**To do**
Search term "Bottom": copy each line of the records that contains it.

**Data for this exercise**
———

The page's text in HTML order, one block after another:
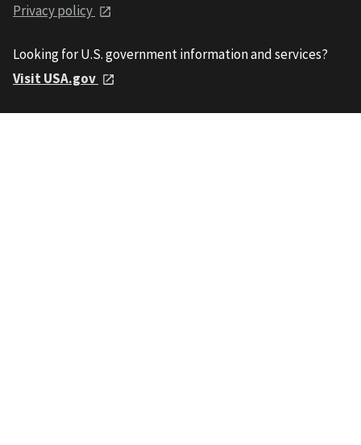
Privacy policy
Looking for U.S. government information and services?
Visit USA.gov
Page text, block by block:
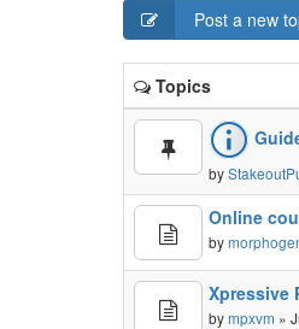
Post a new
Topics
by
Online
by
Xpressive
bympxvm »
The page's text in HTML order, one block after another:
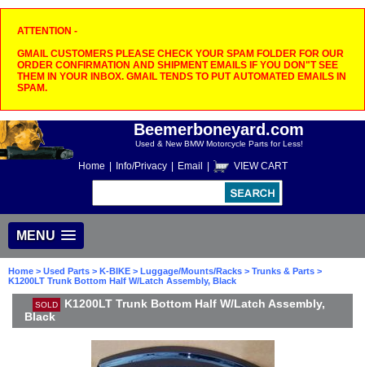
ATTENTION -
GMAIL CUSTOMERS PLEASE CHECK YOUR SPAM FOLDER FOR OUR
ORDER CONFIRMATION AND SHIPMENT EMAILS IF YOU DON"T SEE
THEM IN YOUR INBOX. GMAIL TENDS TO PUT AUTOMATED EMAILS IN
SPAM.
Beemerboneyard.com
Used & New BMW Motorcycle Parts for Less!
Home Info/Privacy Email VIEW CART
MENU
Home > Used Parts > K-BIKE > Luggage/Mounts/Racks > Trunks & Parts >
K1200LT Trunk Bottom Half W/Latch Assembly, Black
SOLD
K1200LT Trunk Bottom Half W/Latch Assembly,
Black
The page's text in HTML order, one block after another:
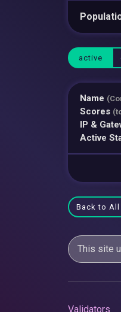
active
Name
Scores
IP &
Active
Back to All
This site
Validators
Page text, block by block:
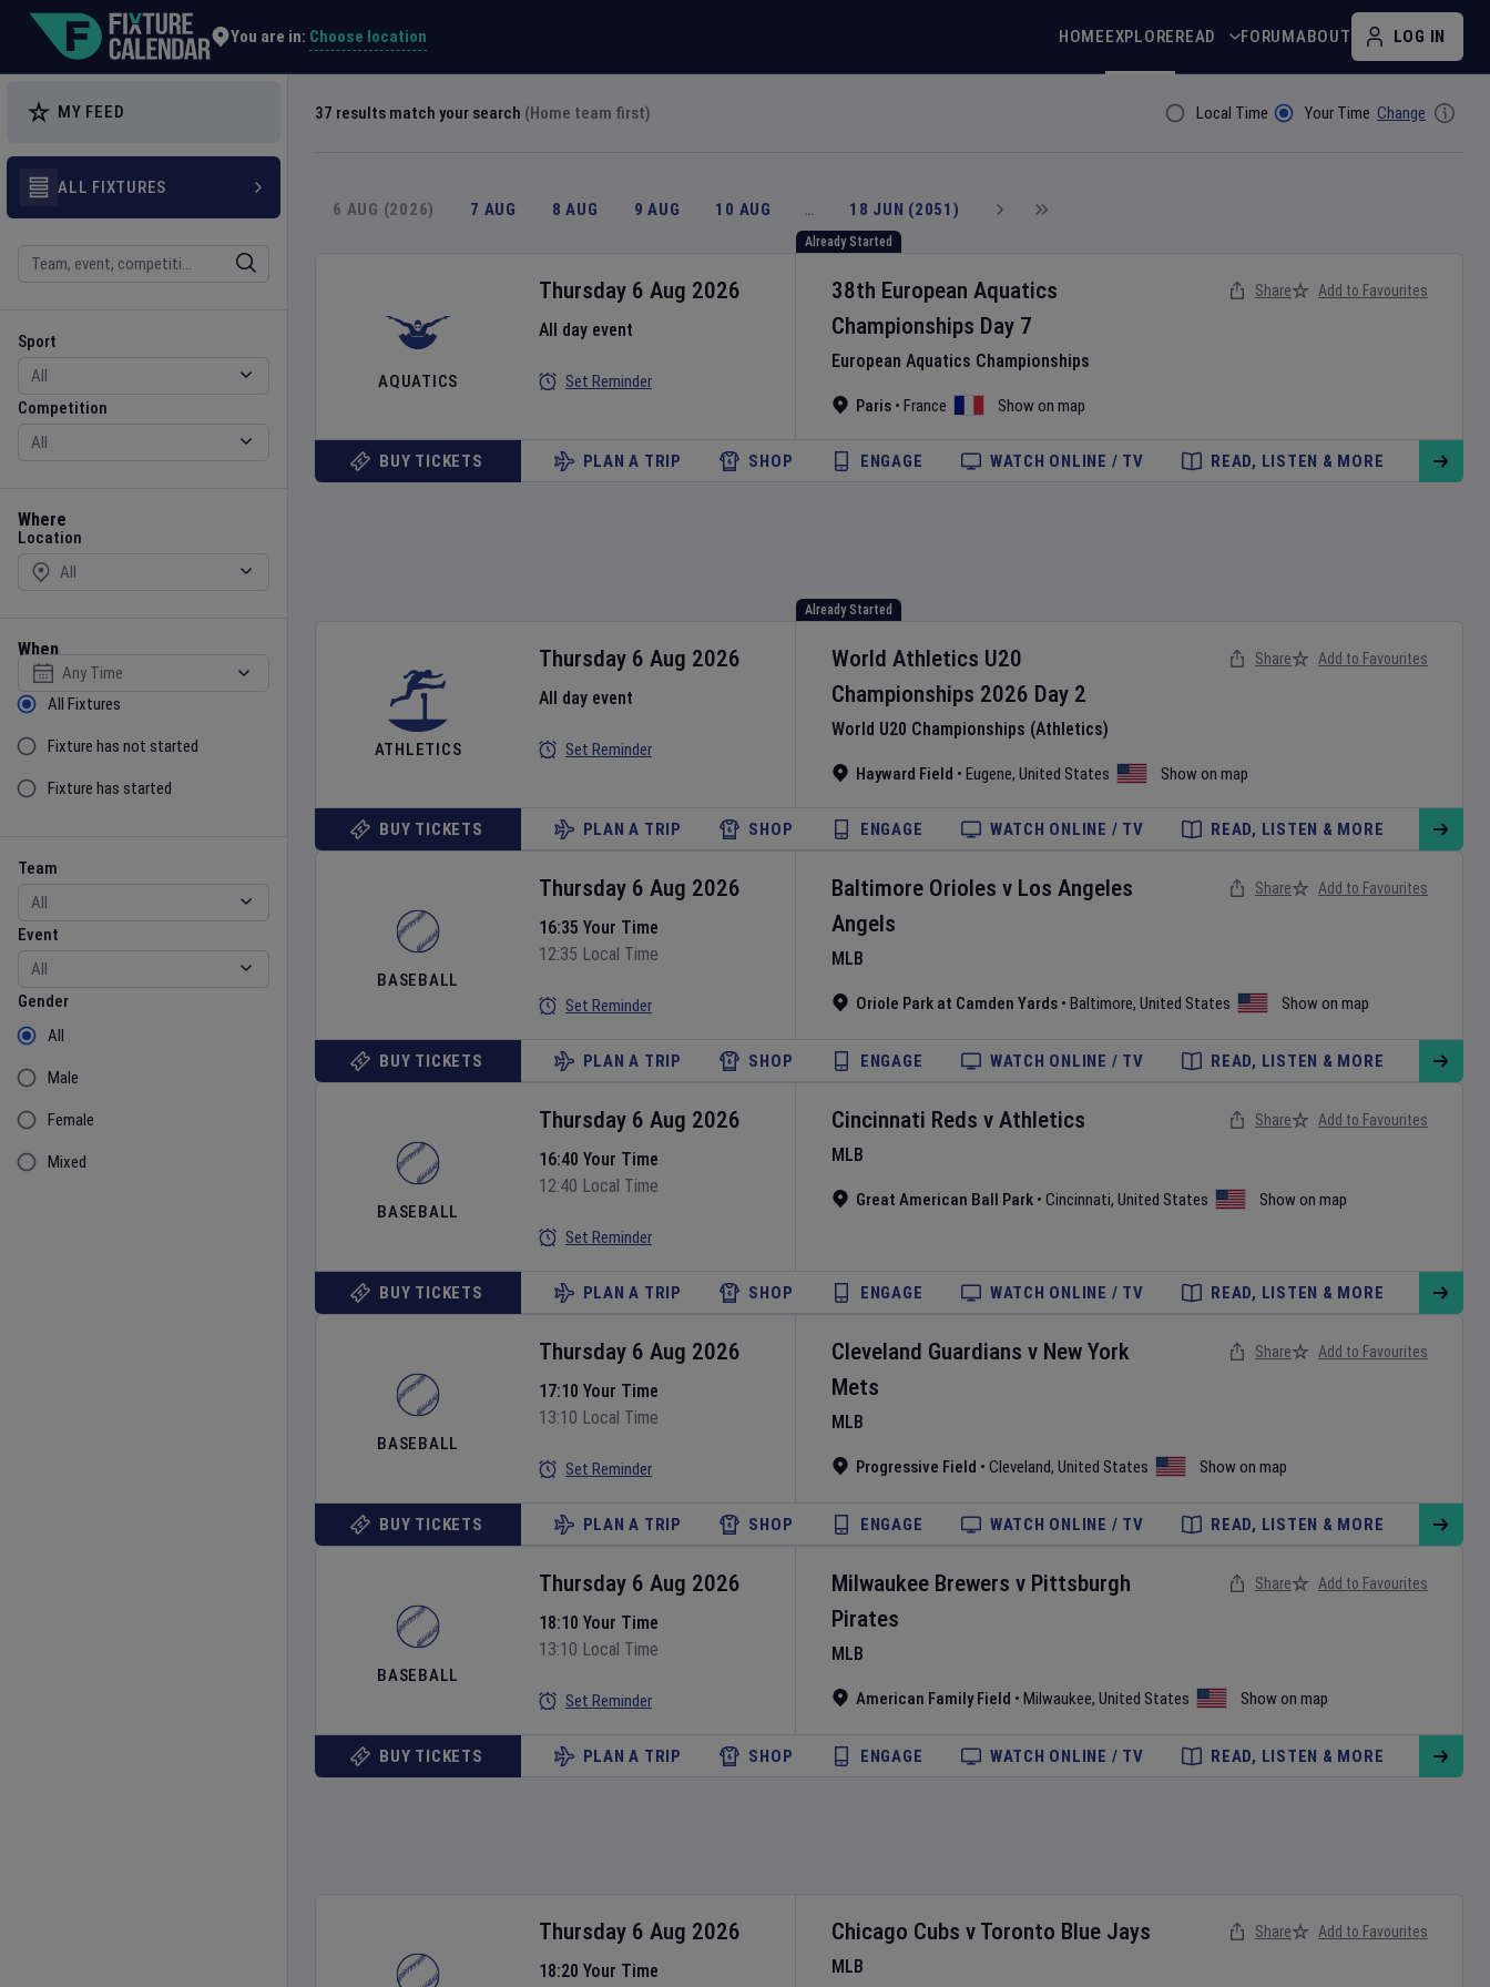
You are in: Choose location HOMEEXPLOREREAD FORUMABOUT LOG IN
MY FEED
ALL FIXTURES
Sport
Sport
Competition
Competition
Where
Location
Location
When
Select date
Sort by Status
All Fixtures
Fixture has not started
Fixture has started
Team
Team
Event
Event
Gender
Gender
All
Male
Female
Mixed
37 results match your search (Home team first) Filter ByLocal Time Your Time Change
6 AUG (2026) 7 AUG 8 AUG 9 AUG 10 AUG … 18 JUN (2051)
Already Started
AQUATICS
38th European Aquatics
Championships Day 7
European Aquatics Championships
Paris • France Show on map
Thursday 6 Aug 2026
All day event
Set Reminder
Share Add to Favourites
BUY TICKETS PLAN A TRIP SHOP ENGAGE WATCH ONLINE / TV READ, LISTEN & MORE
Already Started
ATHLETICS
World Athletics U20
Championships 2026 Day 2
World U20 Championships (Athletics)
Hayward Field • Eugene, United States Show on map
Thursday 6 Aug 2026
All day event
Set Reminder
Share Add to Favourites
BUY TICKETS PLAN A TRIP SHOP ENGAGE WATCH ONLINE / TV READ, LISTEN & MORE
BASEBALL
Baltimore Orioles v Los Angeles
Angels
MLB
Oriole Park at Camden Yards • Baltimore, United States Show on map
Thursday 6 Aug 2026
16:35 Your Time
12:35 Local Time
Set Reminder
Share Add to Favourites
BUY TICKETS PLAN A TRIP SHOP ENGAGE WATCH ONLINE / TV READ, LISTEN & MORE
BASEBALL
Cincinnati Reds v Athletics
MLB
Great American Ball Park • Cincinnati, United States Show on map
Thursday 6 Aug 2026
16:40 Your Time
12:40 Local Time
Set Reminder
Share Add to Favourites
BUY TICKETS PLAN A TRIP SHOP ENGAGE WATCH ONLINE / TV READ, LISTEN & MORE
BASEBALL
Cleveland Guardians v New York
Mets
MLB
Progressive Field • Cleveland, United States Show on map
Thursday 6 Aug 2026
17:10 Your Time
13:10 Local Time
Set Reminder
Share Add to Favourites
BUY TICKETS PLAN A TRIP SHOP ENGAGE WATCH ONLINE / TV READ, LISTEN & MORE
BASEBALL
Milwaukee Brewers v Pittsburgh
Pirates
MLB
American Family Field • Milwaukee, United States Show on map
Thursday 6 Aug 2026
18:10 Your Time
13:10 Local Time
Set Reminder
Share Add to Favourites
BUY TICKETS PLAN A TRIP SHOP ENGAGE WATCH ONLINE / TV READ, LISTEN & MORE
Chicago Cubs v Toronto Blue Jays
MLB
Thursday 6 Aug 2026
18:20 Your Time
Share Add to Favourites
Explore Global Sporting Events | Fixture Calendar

———

**Problem solution**
K1200LT Trunk Bottom Half W/Latch Assembly, Black
K1200LT Trunk Bottom Half W/Latch Assembly,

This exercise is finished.